Nationalism is altogether more durable as a motivation for struggle, but the end of the mass army will make wars of national ambition different than in the past; they will be a kind of giant spectator sport, conducted not by masses of draftees and reservists shuffling off, arms swinging, to the front, but by national champions (one might almost say, combat stars and celebrities) in the forms of pilots and commandos. The kind of sacrifice and effort that lit national conflagrations will no longer exist; nationalist bellicosity, then, may come and go, flaming up in spurts, rather than lighting a fierce, near-inextinguishable burning.

Thucydides’ explanation of the causes of war — fear, interest, and honor — will continue to hold, although they will take different forms than in the past. By the middle of the 19th century it had already become difficult to imagine war as merely a knob by which cold-eyed aristocratic statesmen adjusted the workings of that intricate mechanism of international politics, the balance of power. By the 21st century it is inconceivable. Fear of the great powers will, no doubt, persist, and one can well imagine some states wishing to see others reduced in vigor by a judicious letting of blood. But overt warfare among the great powers will be a rare event. This may owe less to the general progress of mankind than to the dominance of the United States and its liberal democratic allies, who are likely neither to fight one another nor to exercise such a tyranny over other states as to elicit a violent response. Other kinds of fear will persist, however, particularly if states or non-state actors actually use weapons of mass destruction. Statesmen acting less from an abstract fear of the expansion of hostile military power than from anxiety about the ghastly consequences of its use, may provoke small-scale conflicts that, though not dignified by the name of war, will nonetheless yield a harvest of destruction and death.

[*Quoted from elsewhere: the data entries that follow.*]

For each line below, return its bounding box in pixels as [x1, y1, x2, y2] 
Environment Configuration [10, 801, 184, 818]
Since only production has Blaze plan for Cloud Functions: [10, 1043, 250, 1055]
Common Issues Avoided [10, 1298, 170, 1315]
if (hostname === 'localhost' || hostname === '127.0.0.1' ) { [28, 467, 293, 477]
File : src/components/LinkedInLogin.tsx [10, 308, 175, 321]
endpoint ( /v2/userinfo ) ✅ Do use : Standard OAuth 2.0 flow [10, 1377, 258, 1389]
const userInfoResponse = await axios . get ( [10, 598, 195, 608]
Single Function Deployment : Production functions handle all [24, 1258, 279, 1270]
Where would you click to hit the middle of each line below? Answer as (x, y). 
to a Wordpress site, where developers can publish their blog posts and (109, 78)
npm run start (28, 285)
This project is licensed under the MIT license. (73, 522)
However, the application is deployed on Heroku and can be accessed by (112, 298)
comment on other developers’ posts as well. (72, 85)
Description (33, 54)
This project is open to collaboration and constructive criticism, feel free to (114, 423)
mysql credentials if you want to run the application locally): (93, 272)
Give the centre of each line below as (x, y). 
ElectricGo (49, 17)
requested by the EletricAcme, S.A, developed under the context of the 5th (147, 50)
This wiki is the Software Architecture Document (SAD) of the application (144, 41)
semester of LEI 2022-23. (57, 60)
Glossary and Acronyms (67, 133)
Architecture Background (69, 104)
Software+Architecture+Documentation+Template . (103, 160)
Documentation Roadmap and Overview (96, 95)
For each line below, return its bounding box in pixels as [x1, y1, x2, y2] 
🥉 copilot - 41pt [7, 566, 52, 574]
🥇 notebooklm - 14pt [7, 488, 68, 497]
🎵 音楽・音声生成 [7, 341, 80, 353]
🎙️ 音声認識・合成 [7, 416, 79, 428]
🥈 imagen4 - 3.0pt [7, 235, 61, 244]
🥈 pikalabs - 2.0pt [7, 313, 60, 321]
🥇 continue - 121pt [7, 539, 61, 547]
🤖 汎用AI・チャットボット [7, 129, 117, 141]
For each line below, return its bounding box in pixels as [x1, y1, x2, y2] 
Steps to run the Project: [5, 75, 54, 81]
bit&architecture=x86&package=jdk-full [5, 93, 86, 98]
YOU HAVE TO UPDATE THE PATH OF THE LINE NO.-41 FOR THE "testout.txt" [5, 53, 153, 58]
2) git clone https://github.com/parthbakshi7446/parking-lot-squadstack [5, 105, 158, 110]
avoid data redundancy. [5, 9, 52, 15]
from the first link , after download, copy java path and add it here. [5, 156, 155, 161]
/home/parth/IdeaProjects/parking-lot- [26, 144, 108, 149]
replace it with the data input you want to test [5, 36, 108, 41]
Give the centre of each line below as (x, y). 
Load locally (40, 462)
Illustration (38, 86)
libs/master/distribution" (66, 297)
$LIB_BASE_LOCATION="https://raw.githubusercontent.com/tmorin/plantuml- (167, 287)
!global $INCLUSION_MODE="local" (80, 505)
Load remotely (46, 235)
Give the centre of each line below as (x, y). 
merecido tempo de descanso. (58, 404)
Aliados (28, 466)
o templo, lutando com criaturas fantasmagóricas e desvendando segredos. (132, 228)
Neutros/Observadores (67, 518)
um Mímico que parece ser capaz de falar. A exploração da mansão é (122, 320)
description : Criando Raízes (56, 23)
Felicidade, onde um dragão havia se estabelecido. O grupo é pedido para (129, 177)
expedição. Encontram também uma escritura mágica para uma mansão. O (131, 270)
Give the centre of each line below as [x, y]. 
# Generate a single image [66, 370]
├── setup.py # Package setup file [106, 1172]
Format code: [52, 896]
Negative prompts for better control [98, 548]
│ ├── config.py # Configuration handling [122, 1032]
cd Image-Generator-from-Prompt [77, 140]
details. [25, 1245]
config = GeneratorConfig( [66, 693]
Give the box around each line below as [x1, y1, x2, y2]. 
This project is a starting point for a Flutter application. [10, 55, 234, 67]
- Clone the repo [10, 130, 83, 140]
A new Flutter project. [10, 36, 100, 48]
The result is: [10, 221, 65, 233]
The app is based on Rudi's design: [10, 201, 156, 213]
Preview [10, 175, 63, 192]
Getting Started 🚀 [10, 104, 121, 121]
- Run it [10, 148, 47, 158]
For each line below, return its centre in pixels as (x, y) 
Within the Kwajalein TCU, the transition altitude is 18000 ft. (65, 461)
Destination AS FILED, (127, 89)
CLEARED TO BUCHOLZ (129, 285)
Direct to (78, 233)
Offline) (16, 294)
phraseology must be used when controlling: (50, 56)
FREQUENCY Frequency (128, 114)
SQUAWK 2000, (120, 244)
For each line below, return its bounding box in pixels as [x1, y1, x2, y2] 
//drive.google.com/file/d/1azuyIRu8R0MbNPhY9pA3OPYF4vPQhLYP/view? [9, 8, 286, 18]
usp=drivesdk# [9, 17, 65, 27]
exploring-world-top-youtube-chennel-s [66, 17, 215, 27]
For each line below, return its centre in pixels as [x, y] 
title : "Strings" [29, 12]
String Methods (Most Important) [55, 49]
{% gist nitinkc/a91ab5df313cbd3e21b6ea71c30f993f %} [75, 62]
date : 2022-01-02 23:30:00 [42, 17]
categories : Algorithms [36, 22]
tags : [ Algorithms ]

Interest, in the sense of ambition for gain, seems least plausible as a motive for war. There will be exceptions, of course, particularly when it comes to natural resources such as oil and natural gas in the Persian Gulf, or, possibly, in Central and Southeast Asia. Still, national gain will, by and large, be measured by economic growth, and neither raw materials nor extent of national territory nor even, necessarily, numbers of subjects count as the raw ingredients of power in the ways they once did.

Which leaves honor, the most durable, as Donald Kagan has reminded us, of the motives for war. There we have a source of conflict that may well grow over time. The understandably prickly national self-esteem of states on the way down or on the way up (Russia and China, most notably) has already led to some wild threats, and even some wild deeds. The plausibility of autonomy on the part of ethnic and religious groups — and the quest for independence is, in some measure, a claim on regard and esteem — has grown, as the state system has continued to add new members, while the dominance of the great states would appear to have diminished. The Information Age causes accidents and insults (the unintentional U.S. bombing of the Chinese embassy in Kosovo being a particularly acute example) to be magnified at home and abroad. Pride, self-regard, and self-assertion are all likely to increase now that the icefield that was the Cold War international system has melted.

In this last observation lies a great danger. The end of the Cold War led many to think that war was, finally, on its way to obsolescence as an international institution. It is not. It has shifted locales and means, styles and modes, but it has not gone away. And if fear and pride more than interest will motivate states and non-states to use violence to pursue their ends, there is cause for worry. The fearful and the proud, far more than the coldly calculating and conniving, are likely to stumble into wars out of stubbornness, or misunderstanding, or sheer willfulness, surprising themselves and others as they do. The wars of 1914-18 and 1939-45, which so much shaped this last century, had hung in dark clouds over world politics for years before the storms broke. In the next century, the storms may seem to come out of cloudless skies, in fairest weather.